At the beginning of 2017 the STA set out to make a list of goals for the upcoming year with the intention of furthering our mission of supporting equitable access for all of Seattle through a well-used, interconnected, and maintained urban system of trails. During this process, we identified a MAJOR opportunity to improve trail accessibility and use for communities around the City of Seattle.
Through our work with the Seattle Trails Program we noticed that there was no unified set of trail maps for Seattle, and among existing maps outdated data was being referenced and there was different information being portrayed between parks. While Larger parks like Discovery and Seward have advisory councils that provide maps to their visitors, smaller parks tend to not have maps, and if they do the maps are not easy to locate online. Additionally, not one park was using the City of Seattleās most current trails data that was collected in the Fall of 2016.
As a team we identified sixty-seven parks of varying sizes and use that are home to the nearly 100 miles of soft-surfaced trails within the city. We began developing a template trail map for Discovery Park, the methodology of which would be used to create trail maps for the rest of Seattle’s parks. The map for Discovery Park was made by combining GIS layers from Seattle’s online open data portal, existing park maps (where they were available), Google Earth aerial images, and first hand on-the-ground accounts of existing conditions. After communicating back and forth with the STA advisory council members until we were happy with a design and the content of the template, the Discovery Park map was complete (for now).

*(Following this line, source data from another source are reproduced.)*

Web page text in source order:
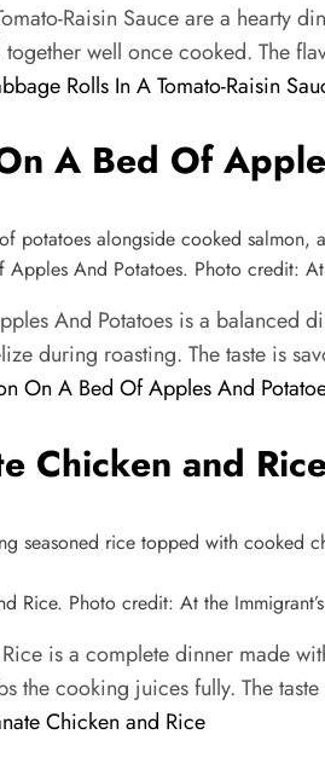
Raisin Sauce are a hearty
well once cooked. The
Rolls In A Tomato-Raisin
A Bed Of
And Potatoes. Photo credit: At
And Potatoes is a balanced
during roasting. The taste is
On A Bed Of Apples And
Chicken and
Rice. Photo credit: At the
is a complete dinner made
the cooking juices fully. The
Chicken and Rice
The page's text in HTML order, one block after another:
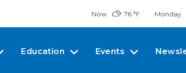
Now 76 °F Monday
Education Events
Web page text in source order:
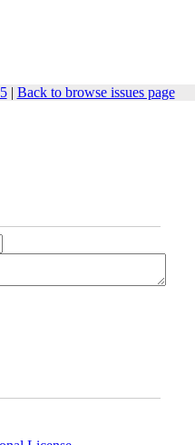
| Back to browse issues page
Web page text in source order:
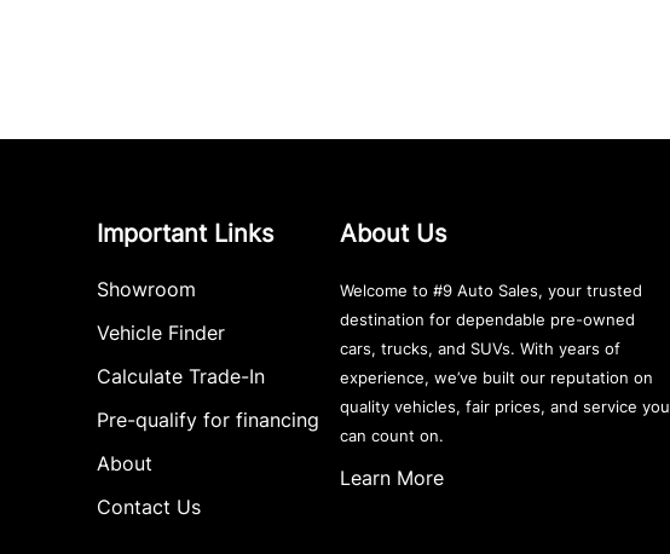
Important Links
Showroom
Vehicle Finder
Calculate Trade-In
Pre-qualify for financing
About
Contact Us
About Us
Welcome to #9 Auto Sales, your trusted
destination for dependable pre-owned
cars, trucks, and SUVs. With years of
experience, we’ve built our reputation on
quality vehicles, fair prices, and service you
can count on.
Learn More
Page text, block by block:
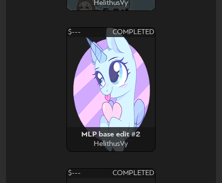
HelithusVy
$--- COMPLETED
MLP base edit #2
HelithusVy
$--- COMPLETED
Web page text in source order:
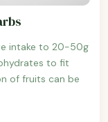
intake to 20-50g
to fit
of fruits can be
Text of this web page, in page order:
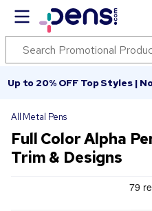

Both the Discovery Park and Seward Park trail maps were released to the public on June 3rd for National Trails Day. The STA was in Discovery Park for the release and ended up handing out hundreds of maps to the public. Both maps are available for free at seattletrails.org, and new maps will be released periodically throughout the summer.

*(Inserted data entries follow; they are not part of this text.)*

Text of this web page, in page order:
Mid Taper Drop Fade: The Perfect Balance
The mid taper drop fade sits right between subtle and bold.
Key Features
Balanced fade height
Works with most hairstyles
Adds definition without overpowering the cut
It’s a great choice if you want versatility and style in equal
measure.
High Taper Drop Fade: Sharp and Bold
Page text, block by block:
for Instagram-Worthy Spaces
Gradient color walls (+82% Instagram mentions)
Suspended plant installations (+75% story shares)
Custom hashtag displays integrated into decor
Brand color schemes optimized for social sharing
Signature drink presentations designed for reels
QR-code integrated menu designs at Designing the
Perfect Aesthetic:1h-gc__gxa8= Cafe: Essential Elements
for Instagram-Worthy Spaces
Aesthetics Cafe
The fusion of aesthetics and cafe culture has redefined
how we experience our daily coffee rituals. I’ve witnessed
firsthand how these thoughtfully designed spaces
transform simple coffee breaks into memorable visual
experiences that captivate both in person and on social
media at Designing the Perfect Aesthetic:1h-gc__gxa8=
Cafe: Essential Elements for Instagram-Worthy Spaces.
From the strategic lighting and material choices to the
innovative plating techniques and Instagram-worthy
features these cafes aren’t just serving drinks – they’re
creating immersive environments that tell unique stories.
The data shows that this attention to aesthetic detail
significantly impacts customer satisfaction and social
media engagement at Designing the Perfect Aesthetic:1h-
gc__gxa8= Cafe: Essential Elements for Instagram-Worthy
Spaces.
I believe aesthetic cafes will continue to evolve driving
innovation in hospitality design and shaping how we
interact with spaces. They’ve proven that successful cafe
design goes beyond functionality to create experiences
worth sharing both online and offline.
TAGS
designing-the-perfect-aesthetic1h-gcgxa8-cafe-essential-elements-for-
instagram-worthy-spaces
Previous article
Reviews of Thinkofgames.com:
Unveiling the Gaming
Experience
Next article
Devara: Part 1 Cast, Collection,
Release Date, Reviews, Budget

As new maps are released we will be coordinating events like the one in Discovery Park. Please give us any feedback you may have, these maps are working documents. We want the you, the user, to get the most out of these maps as possible. Let us know what works and what doesn’t work, what you would like to see and what would be interesting know. Thank you in advance and please keep an eye out this summer for new maps, and be sure to come out and get a copy of one at an event near you!